What you have to do:
Keep only the lines of the material below that contain the word "PILLs". Copy those lines.

Data extract:

************

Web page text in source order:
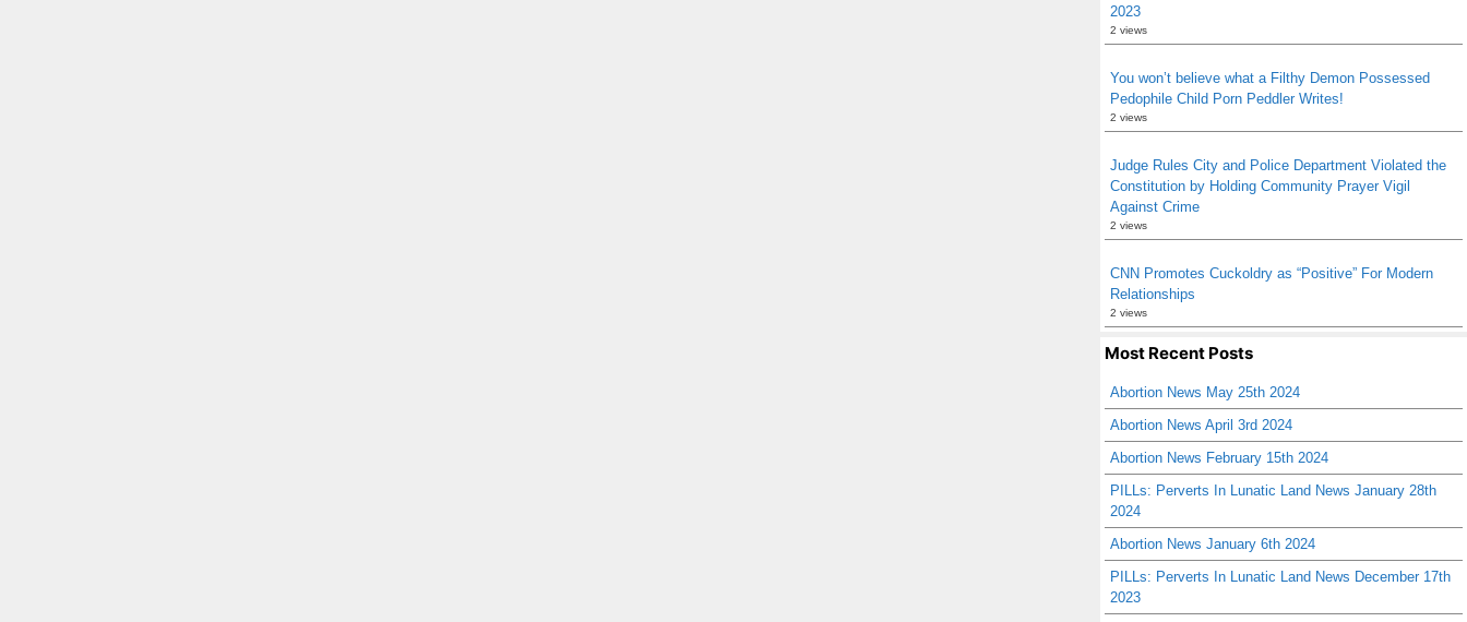
2023
2 views
You won’t believe what a Filthy Demon Possessed
Pedophile Child Porn Peddler Writes!
2 views
Judge Rules City and Police Department Violated the
Constitution by Holding Community Prayer Vigil
Against Crime
2 views
CNN Promotes Cuckoldry as “Positive” For Modern
Relationships
2 views
Most Recent Posts
Abortion News May 25th 2024
Abortion News April 3rd 2024
Abortion News February 15th 2024
PILLs: Perverts In Lunatic Land News January 28th
2024
Abortion News January 6th 2024
PILLs: Perverts In Lunatic Land News December 17th
2023
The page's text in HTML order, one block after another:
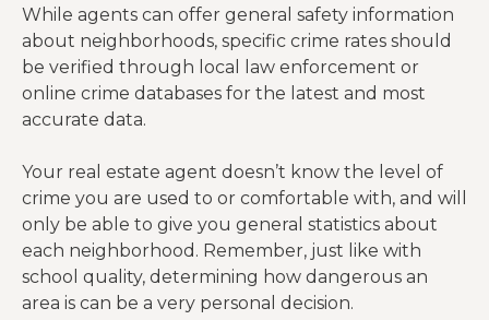
While agents can offer general safety information
about neighborhoods, specific crime rates should
be verified through local law enforcement or
online crime databases for the latest and most
accurate data.
Your real estate agent doesn’t know the level of
crime you are used to or comfortable with, and will
only be able to give you general statistics about
each neighborhood. Remember, just like with
school quality, determining how dangerous an
area is can be a very personal decision.

************

Answer section:
PILLs: Perverts In Lunatic Land News January 28th
PILLs: Perverts In Lunatic Land News December 17th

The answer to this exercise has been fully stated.